At Rs 5618.42 crore — a mid-cap company with growing institutional visibility — Bliss GVS Pharma is at the scale where institutional investors are beginning to build meaningful positions, creating a potential re-rating catalyst as coverage broadens.

Investor Highlights

The investment case for Bliss GVS Pharma rests on the combination of a 16.77% ROCE — indicating a capital-efficient business with sustainable competitive advantages — and a demonstrated revenue and earnings growth trajectory that supports the current P/E of 43.01x. The combination of solid ROCE with consistent earnings growth creates a compounding engine where both business scale and per-share earnings grow simultaneously, supporting share price appreciation over a full investment cycle.

With the current price 2.1% below the all-time high of Rs 541.75, there is established headroom toward the historical peak. If fundamental performance continues to deliver quarterly profit growth and improving ROCE, the stock has a reference target for re-rating toward the all-time high level.

The dividend yield of 0.28% provides a foundational income return that is independent of capital appreciation — a meaningful characteristic for investors who value income alongside growth. A dividend-paying company with a positive ROCE above 15% is distributing cash it does not need for reinvestment at attractive rates, implying the business generates more cash than its optimal reinvestment requirements. Investors should access the company's latest annual report and quarterly results on the BSE/NSE portal for current financial data and management commentary on the growth outlook.

Frequently Asked Questions

Q: What does Bliss GVS Pharma do and why has it delivered a 224.32% six-month return?

A: Bliss GVS Pharma operates in India's healthcare sector. The 224.32% six-month return reflects a combination of sector-level tailwinds, improving quarterly financial performance — quarterly profit growing 128.90% and revenue growing 29.80% year-on-year — and market re-rating of the company's growth and quality profile. Specific business details and catalysts are documented in BSE/NSE exchange filings.

Q: What does the ROCE of 16.77% indicate about Bliss GVS Pharma's business quality?

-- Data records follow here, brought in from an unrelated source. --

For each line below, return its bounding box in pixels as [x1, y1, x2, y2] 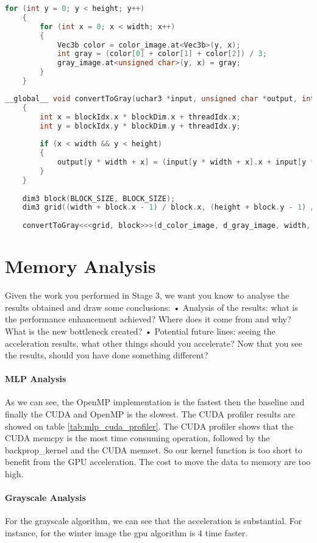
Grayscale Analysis [5, 491, 86, 504]
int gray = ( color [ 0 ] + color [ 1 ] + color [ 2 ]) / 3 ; [57, 49, 267, 59]
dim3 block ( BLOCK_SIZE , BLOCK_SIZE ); [22, 194, 176, 203]
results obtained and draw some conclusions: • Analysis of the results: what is [5, 300, 298, 313]
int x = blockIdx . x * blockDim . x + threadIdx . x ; [40, 112, 241, 121]
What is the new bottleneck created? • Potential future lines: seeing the [5, 324, 276, 337]
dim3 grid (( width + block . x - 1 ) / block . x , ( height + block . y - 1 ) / [22, 203, 315, 212]
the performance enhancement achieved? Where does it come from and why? [5, 313, 291, 325]
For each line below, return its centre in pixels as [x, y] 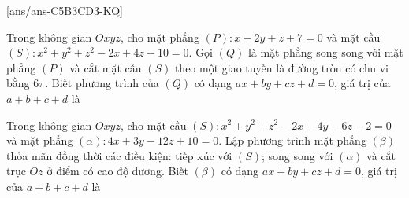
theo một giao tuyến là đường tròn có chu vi [282, 67]
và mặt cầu [353, 37]
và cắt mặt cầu [106, 67]
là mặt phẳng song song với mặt [325, 52]
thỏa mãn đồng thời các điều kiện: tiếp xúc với [119, 155]
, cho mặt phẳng [160, 37]
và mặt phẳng [40, 140]
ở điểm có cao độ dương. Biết [117, 171]
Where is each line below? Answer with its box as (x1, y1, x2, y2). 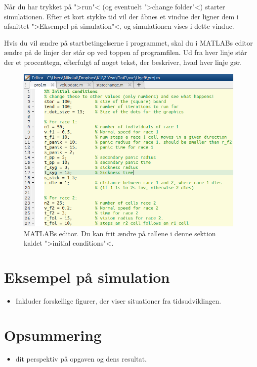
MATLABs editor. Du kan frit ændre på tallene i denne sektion (24, 228, 216, 238)
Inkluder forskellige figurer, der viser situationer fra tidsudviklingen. (15, 296, 221, 306)
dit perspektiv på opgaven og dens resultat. (15, 353, 147, 364)
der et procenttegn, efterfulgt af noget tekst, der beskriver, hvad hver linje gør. (4, 56, 242, 67)
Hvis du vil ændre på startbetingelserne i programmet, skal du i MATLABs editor (4, 37, 253, 48)
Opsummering (4, 324, 102, 345)
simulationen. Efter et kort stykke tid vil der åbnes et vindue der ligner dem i (4, 11, 239, 21)
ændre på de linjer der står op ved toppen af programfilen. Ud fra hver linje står (4, 47, 247, 57)
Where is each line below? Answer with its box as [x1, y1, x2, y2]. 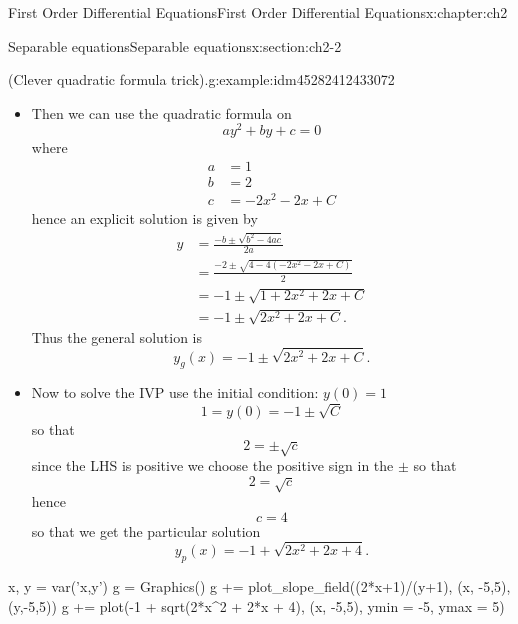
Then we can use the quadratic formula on [31, 102, 292, 123]
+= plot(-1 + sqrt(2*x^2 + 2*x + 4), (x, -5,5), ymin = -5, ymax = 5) [73, 595, 505, 616]
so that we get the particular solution [31, 520, 261, 541]
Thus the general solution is [31, 326, 203, 347]
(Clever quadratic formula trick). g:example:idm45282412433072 [8, 69, 395, 90]
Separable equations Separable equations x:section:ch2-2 [8, 35, 342, 56]
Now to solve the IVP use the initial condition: [31, 382, 319, 403]
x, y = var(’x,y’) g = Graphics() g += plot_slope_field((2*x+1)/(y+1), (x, [8, 576, 474, 597]
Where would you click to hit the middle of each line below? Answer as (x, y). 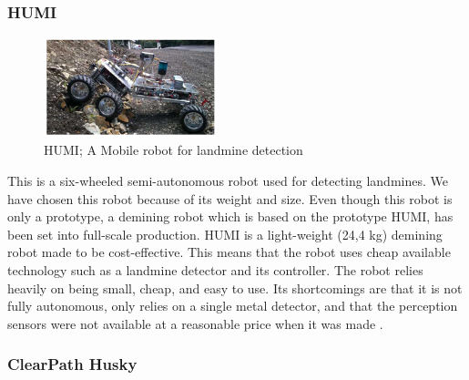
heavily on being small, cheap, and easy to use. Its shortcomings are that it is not (235, 288)
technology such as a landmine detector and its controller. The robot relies (215, 270)
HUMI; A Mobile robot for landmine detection (173, 150)
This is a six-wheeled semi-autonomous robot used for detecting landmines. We (228, 181)
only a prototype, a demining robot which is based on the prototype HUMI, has (230, 216)
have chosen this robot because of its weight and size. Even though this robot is (230, 198)
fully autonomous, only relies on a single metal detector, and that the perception (233, 306)
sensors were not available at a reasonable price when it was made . (195, 323)

A: Bliss GVS Pharma's ROCE of 16.77% measures pre-tax profit generated per rupee of total capital employed. At 16.77%, the business consistently generates returns above the typical cost of capital for Indian companies — a hallmark of businesses with durable competitive advantages, whether from technology, relationships, scale, or regulatory positioning. Tracking ROCE over multiple quarters provides a leading indicator of business quality improvement or deterioration.

Q: How does the P/E of 43.01x compare to fundamentals for Bliss GVS Pharma?

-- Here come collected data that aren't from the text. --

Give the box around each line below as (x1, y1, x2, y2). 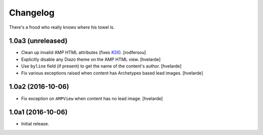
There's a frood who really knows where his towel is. (9, 24, 115, 30)
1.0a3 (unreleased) (9, 37, 68, 45)
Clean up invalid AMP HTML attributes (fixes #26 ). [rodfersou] (21, 50, 146, 55)
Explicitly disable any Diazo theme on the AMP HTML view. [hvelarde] (21, 56, 161, 62)
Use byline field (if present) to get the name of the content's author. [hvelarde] (21, 63, 182, 69)
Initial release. (21, 121, 49, 127)
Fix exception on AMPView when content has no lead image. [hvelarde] (21, 95, 163, 101)
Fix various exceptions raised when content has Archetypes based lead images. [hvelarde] (21, 70, 203, 76)
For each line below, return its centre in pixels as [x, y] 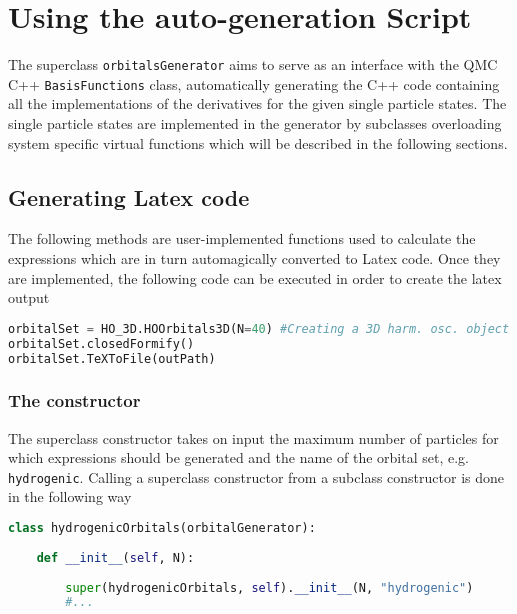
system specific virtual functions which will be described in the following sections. [258, 142]
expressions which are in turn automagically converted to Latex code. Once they [254, 258]
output [29, 297]
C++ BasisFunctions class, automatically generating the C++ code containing [254, 83]
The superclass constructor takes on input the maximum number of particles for [253, 437]
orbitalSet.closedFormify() [101, 343]
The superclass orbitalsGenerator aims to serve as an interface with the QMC [253, 64]
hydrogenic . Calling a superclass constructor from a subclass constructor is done [256, 476]

A: The P/E of 43.01x should be assessed in conjunction with the earnings growth rate and ROCE. At 43.01x, the stock carries a moderate premium relative to the market average of 20–25x, compensated in part by the ROCE of 16.77% and the quarterly earnings growth of 128.90%.

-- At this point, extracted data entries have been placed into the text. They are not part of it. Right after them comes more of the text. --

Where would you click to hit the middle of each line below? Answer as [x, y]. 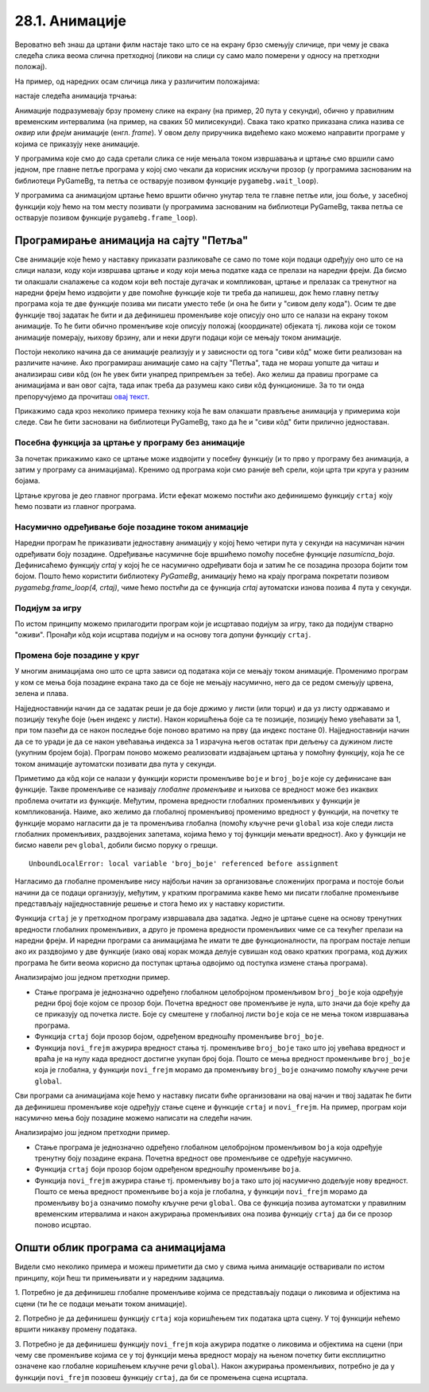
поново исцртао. [63, 1225]
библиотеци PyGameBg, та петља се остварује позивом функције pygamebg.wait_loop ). [167, 181]
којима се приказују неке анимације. [77, 144]
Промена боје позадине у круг [77, 655]
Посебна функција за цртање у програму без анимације [130, 443]
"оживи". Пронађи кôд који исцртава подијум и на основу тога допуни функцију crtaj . [163, 635]
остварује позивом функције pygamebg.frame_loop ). [106, 218]
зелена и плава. [42, 694]
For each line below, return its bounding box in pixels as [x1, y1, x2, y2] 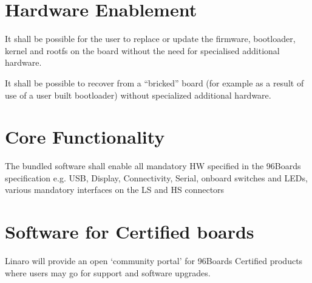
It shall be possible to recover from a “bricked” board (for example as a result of [5, 76, 304, 89]
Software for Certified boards [5, 219, 254, 244]
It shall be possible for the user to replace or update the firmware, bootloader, [5, 32, 296, 45]
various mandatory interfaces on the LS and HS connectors [5, 183, 225, 196]
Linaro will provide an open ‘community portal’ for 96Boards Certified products [5, 254, 303, 267]
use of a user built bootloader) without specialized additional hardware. [5, 88, 271, 101]
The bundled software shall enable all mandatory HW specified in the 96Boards [5, 159, 301, 172]
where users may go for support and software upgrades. [5, 266, 211, 279]
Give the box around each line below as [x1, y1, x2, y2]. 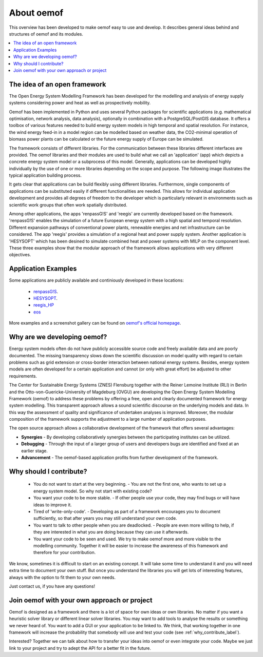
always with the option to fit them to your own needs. [9, 574, 116, 580]
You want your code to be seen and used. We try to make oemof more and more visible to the [33, 536, 221, 542]
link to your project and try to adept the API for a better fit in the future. [9, 645, 151, 651]
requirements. [9, 373, 38, 379]
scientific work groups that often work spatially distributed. [9, 202, 128, 207]
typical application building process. [9, 172, 82, 178]
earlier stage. [21, 448, 48, 453]
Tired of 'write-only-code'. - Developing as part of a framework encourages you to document [33, 508, 221, 514]
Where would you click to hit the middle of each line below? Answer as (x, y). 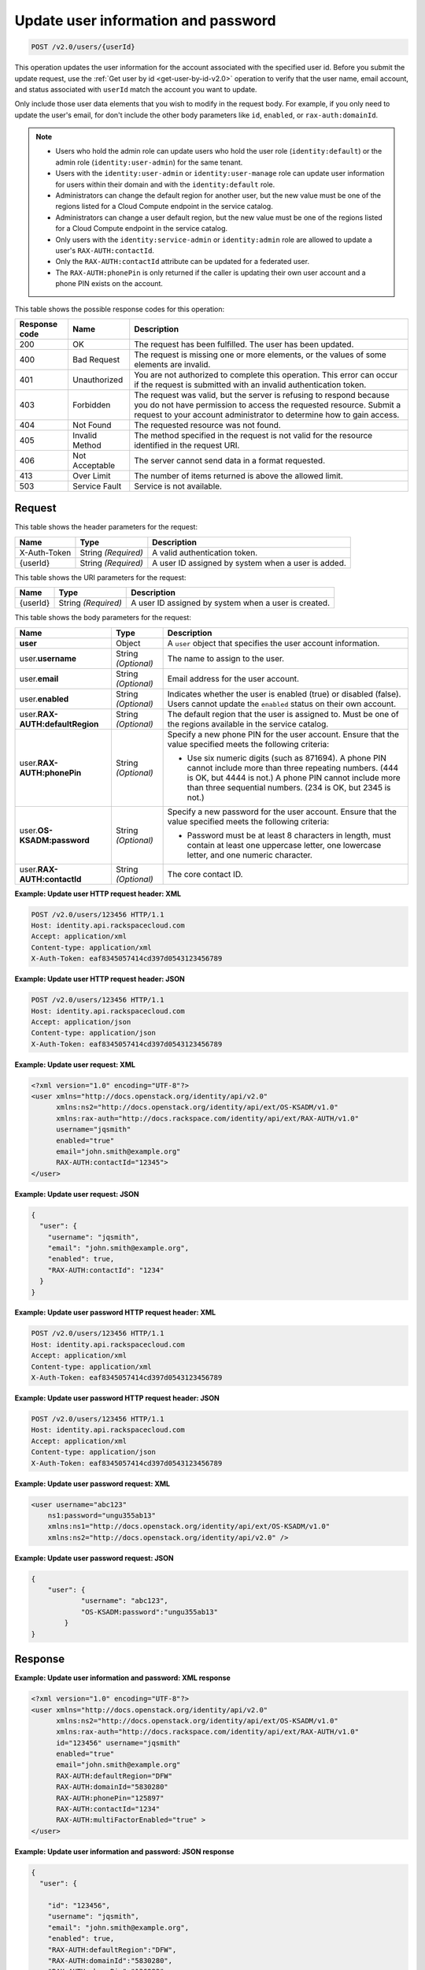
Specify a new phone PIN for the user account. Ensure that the (283, 734)
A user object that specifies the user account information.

Q: What is Bliss GVS Pharma's all-time high and how far is the current price from it?

A: Bliss GVS Pharma's all-time high is Rs 541.75. The current price of Rs 530.35 is 2.1% below the all-time high, offering potential headroom for appreciation if fundamental performance supports continued market re-rating. The all-time high provides a reference ceiling that informs sentiment and potential price target discussion, though fundamental value — determined by earnings, ROCE, and growth — is the primary determinant of sustainable price levels.

Q: Where can investors access Bliss GVS Pharma's official financial data and disclosures?

A: Bliss GVS Pharma's quarterly results, annual reports, investor presentations, shareholding patterns, and all material corporate announcements are filed with BSE and are freely accessible through the exchange filing portals at nseindia.com and bseindia.com. SEBI listing regulations mandate timely disclosure of all financial results and material developments. These filings are the primary source of verified financial and operational data for investment analysis.